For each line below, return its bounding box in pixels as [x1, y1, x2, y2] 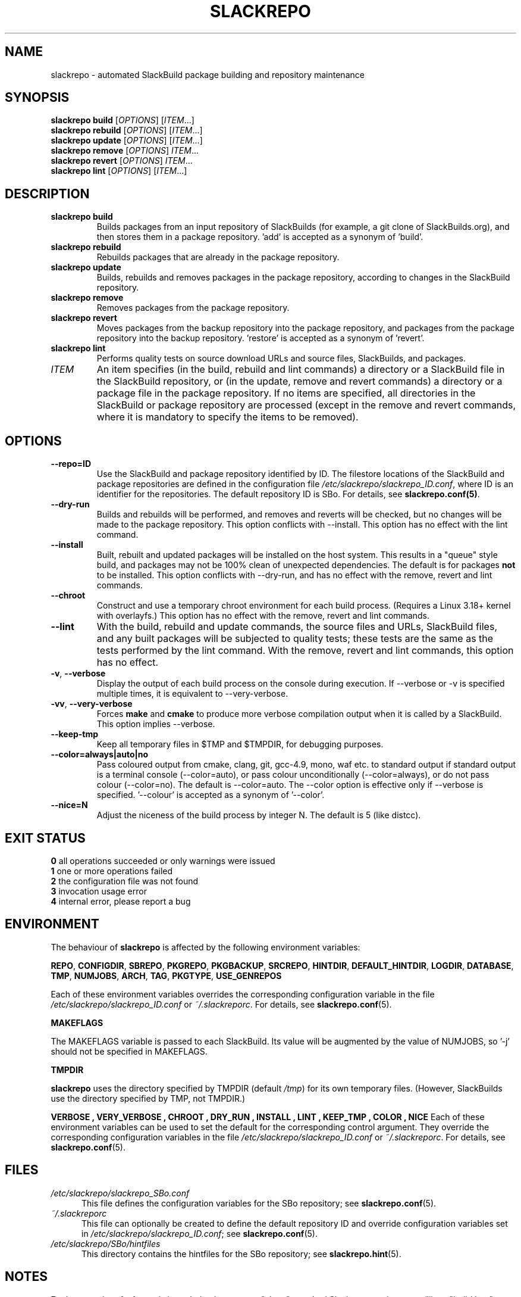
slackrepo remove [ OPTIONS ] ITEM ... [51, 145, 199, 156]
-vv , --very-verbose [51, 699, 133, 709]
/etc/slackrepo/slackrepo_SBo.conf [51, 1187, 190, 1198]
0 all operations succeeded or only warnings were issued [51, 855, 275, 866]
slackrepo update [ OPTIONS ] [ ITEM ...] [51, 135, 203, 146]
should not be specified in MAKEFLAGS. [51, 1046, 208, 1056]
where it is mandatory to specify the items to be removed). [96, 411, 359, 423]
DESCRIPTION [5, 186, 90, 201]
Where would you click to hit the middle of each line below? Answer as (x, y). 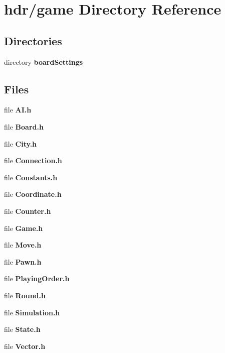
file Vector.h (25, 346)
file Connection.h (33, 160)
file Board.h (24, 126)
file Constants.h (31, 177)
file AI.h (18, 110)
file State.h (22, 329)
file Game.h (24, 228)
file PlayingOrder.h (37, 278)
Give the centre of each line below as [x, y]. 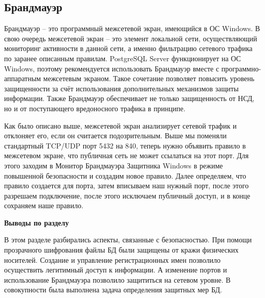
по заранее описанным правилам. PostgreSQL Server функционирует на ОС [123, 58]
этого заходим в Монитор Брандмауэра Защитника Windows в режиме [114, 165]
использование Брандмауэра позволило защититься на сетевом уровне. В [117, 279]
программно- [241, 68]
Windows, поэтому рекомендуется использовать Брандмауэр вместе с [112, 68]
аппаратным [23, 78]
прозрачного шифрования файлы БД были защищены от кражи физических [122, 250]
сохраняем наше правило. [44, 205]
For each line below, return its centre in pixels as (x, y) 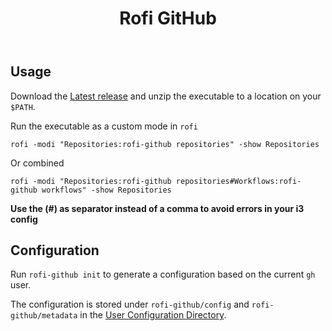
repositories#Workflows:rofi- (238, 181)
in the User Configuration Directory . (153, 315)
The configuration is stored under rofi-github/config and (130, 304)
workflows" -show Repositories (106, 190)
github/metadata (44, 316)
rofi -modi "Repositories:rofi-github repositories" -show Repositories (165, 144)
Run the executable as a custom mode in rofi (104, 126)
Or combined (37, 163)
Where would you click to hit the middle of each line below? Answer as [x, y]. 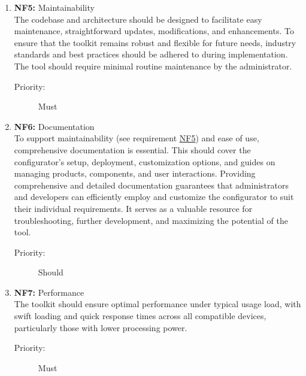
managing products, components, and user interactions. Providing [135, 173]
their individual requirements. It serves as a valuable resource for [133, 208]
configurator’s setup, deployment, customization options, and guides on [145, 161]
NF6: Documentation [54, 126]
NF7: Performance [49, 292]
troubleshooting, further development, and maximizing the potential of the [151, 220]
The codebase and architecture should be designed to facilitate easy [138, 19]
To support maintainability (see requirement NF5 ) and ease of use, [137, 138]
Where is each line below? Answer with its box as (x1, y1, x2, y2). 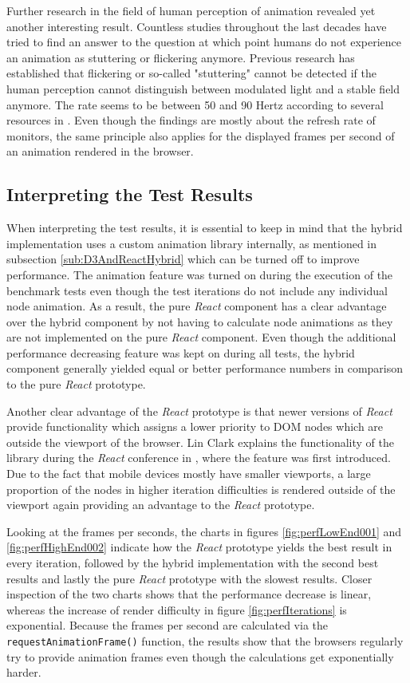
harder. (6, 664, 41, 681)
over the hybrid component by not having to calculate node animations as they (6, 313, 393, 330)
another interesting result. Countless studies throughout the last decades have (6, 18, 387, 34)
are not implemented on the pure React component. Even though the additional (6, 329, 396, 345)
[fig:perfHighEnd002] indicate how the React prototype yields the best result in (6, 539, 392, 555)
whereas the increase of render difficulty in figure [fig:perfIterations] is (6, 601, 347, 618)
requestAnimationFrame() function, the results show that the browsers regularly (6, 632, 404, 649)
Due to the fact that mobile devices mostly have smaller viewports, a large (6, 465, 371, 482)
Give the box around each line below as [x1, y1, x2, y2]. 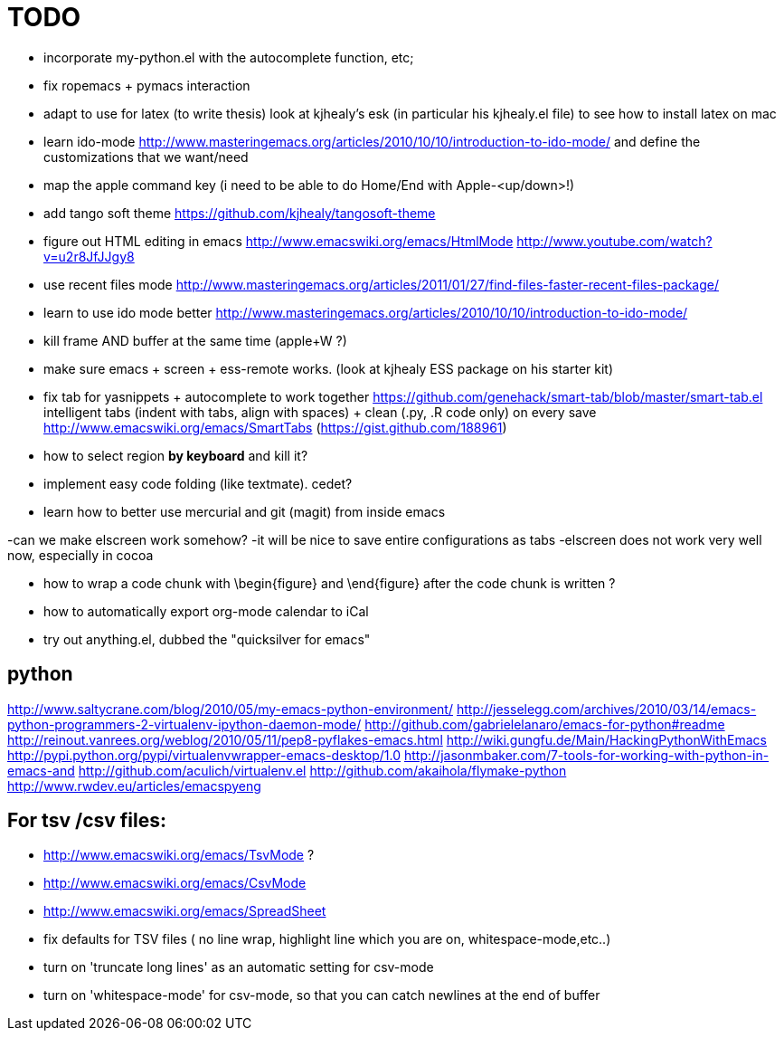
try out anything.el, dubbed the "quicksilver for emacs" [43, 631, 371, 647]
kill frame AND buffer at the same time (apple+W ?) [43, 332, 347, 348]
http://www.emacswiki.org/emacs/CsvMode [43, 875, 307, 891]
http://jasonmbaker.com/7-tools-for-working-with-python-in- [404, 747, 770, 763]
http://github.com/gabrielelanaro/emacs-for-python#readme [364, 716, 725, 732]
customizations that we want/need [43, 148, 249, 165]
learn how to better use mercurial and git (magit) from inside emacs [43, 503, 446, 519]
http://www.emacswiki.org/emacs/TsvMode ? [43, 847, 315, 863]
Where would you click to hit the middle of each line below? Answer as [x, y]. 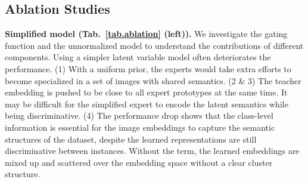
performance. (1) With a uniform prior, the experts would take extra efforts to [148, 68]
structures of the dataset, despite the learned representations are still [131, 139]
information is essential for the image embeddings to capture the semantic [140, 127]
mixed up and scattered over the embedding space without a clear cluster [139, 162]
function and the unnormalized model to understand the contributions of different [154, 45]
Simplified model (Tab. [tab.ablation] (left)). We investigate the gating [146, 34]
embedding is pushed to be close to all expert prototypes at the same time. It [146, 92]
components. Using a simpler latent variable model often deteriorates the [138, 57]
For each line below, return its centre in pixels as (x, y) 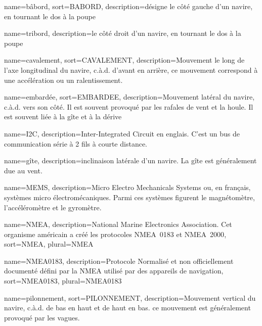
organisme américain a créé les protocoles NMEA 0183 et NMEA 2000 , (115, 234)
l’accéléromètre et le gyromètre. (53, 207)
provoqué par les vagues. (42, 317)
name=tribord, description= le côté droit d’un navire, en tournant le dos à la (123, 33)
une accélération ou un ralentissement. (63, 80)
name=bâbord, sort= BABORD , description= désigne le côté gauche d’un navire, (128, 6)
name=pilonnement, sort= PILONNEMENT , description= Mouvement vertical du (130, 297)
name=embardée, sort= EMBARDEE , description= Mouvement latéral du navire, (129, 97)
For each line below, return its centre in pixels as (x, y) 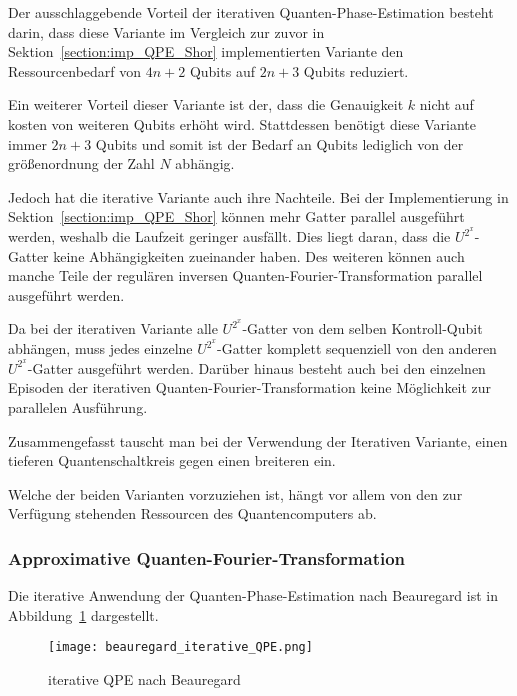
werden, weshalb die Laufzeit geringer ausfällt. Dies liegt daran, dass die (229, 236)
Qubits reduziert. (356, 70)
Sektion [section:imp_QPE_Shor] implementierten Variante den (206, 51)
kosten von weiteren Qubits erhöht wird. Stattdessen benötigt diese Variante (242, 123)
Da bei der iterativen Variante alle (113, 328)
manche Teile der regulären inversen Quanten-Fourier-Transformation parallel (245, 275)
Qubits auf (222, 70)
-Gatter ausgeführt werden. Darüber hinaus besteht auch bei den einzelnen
== == ==
• [PROBLEM DESCRIPTION]
Reproduce, exactly and only, the lines of the records above starting at the line with "Or combined (37, 163)" and ending at the line with "To support maintainability", both included. Leave every picture out.

• [COMPLETED TASK]
Or combined (37, 163)
Where would you click to hit the middle of each line below? Answer as [x, y]. 
managing products, components, and user interactions. Providing [135, 173]
their individual requirements. It serves as a valuable resource for [133, 208]
configurator’s setup, deployment, customization options, and guides on [145, 161]
NF6: Documentation [54, 126]
NF7: Performance [49, 292]
troubleshooting, further development, and maximizing the potential of the [151, 220]
The codebase and architecture should be designed to facilitate easy [138, 19]
To support maintainability (see requirement NF5 ) and ease of use, [137, 138]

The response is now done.